At the New Year, all of the peaks were sheathed in layers of snow; only the valleys were barren. Scattered villages, even nomadic groups, showed up as bright spots in her infrared vision, but with little of note in between. It looked like a half-finished artist’s painting—ever evolving, never complete. Midnight silence reigned, so near perfect that it echoed. She could almost smell the dry desert air—so clean and clear that it was like cool water on a hot day.

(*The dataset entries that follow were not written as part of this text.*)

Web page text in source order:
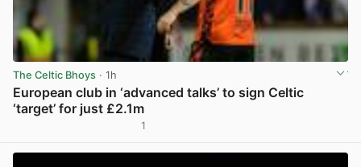
The Celtic Bhoys · 1h
European club in ‘advanced talks’ to sign Celtic
‘target’ for just £2.1m
1
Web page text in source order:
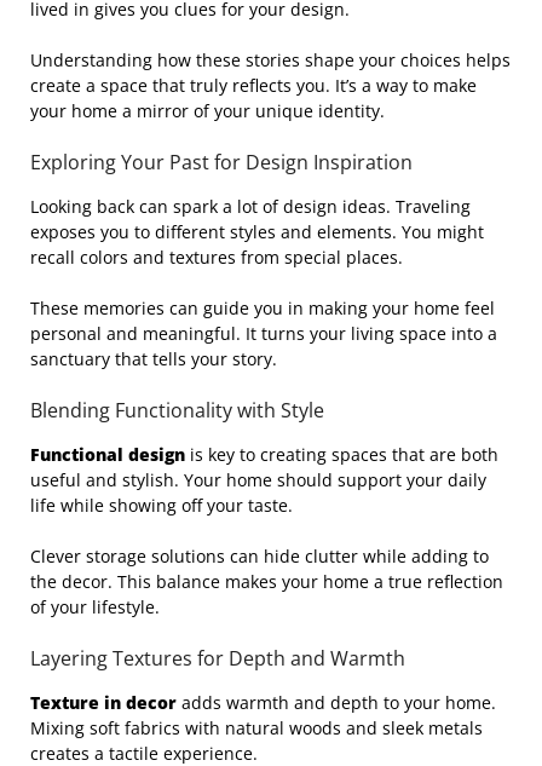
lived in gives you clues for your design.
Understanding how these stories shape your choices helps
create a space that truly reflects you. It’s a way to make
your home a mirror of your unique identity.
Exploring Your Past for Design Inspiration
Looking back can spark a lot of design ideas. Traveling
exposes you to different styles and elements. You might
recall colors and textures from special places.
These memories can guide you in making your home feel
personal and meaningful. It turns your living space into a
sanctuary that tells your story.
Blending Functionality with Style
Functional design is key to creating spaces that are both
useful and stylish. Your home should support your daily
life while showing off your taste.
Clever storage solutions can hide clutter while adding to
the decor. This balance makes your home a true reflection
of your lifestyle.
Layering Textures for Depth and Warmth
Texture in decor adds warmth and depth to your home.
Mixing soft fabrics with natural woods and sleek metals
creates a tactile experience.
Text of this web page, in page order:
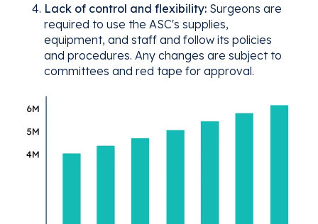
Lack of control and flexibility: Surgeons are
required to use the ASC's supplies,
equipment, and staff and follow its policies
and procedures. Any changes are subject to
committees and red tape for approval.
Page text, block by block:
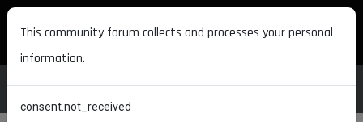
MAXON DEVELOPERS
This community forum collects and processes your personal
information.
consent.not_received
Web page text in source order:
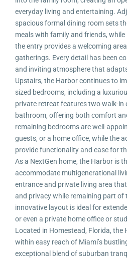
everyday living and entertaining.
spacious formal dining room sets
meals with family and friends,
the entry provides a welcoming
gatherings. Every detail has been
and inviting atmosphere that
Upstairs, the Harbor continues to
sized bedrooms, including a
private retreat features two walk-in
bathroom, offering both comfort
remaining bedrooms are well-
guests, or a home office, while the
provide functionality and ease for
As a NextGen home, the Harbor is
accommodate multigenerational
entrance and private living area
and privacy while remaining part of
innovative layout is ideal for
or even a private home office or
Located in Homestead, Florida, the
within easy reach of Miami’s
exceptional blend of suburban
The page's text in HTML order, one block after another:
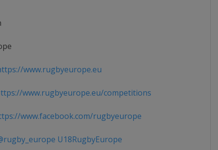
www.rugbyeurope.eu
www.rugbyeurope.eu/competitions
www.facebook.com/rugbyeurope
U18RugbyEurope
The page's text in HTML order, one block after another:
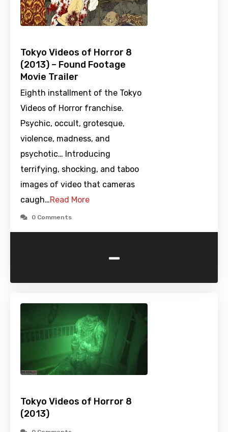
Tokyo Videos of Horror 8
(2013) – Found Footage
Movie Trailer
Eighth installment of the Tokyo
Videos of Horror franchise.
Psychic, occult, grotesque,
violence, madness, and
psychotic… Introducing
terrifying, shocking, and taboo
images of video that cameras
caugh…Read More
0 Comments
-
Tokyo Videos of Horror 8
(2013)
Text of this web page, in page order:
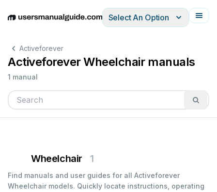
EnglishDeutschEspañolItalianoFrançais
Select An Option
Activeforever
Activeforever Wheelchair manuals
1 manual
Wheelchair 1
Find manuals and user guides for all Activeforever
Wheelchair models. Quickly locate instructions, operating

For now, she floated above it all like some disembodied alien: seeing but unseen. Her favorite state. As if she was finally forever disconnected from—
“Zoe?”
Lieutenant Sofia Gracie’s voice slammed Zoe back into her chair. One moment she’d been soaring through the night at sixty-thousand feet, so completely in tune with her twenty-million-dollar Avenger stealth drone that she might as well have been up there. The next, she was back in the “coffin”—as drone control stations were called—staring at the command console for her bird. The air so sterile that it had no scent at all. The vast silence replace by the soft whir of ventilation fans.
Her soul had been in the sky over southwest Asia, but her butt was undeniably planted in Fort Rucker, Alabama.

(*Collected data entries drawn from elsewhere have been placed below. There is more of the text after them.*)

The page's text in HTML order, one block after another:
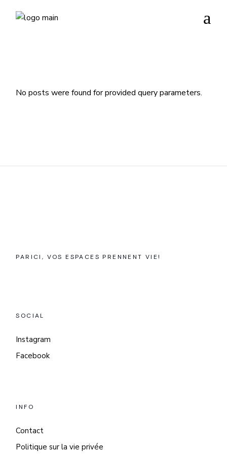
No posts were found for provided query parameters.
PARICI, VOS ESPACES PRENNENT VIE!
SOCIAL
Instagram
Facebook
INFO
Contact
Politique sur la vie privée
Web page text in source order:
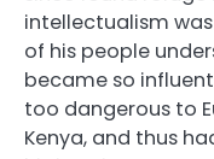
intellectualism
of his people
became so
too dangerous to
Kenya, and thus
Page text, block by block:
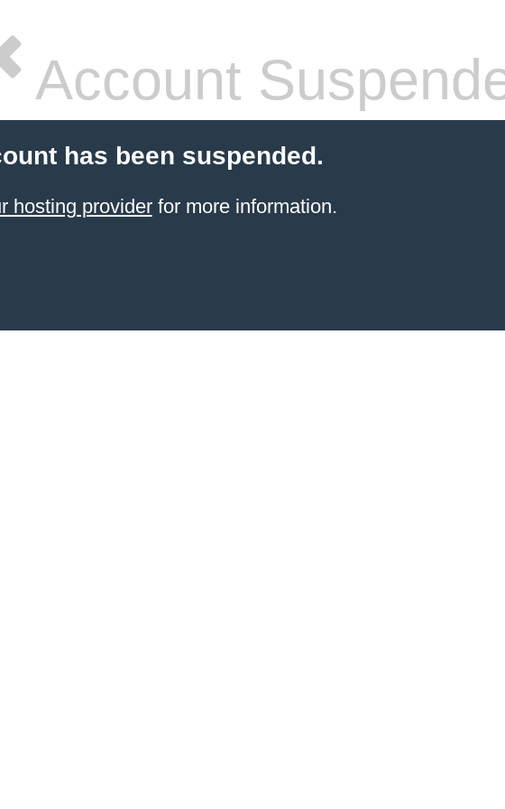
Account
has been suspended.
hosting providerfor more information.
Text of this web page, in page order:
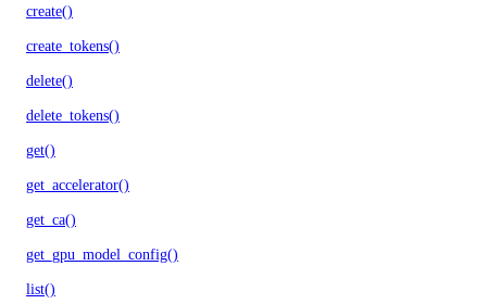
create()
create_tokens()
delete()
delete_tokens()
get()
get_accelerator()
get_ca()
get_gpu_model_config()
list()
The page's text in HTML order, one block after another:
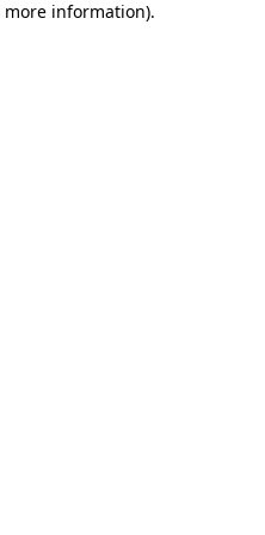
information).

Some remote pilots got all wound up, “It’s not a drone. It’s a remotely piloted aircraft—an RPA.” Whatever. As long as they let her fly, she was cool with anything folks wanted to call it. She didn’t even mind when they said she wasn’t really a pilot. All they were doing was proving that they were ignorant dweebs—stroking their massive egos to compensate for tiny, Air Force pricks—and were so not worth speaking to ever again.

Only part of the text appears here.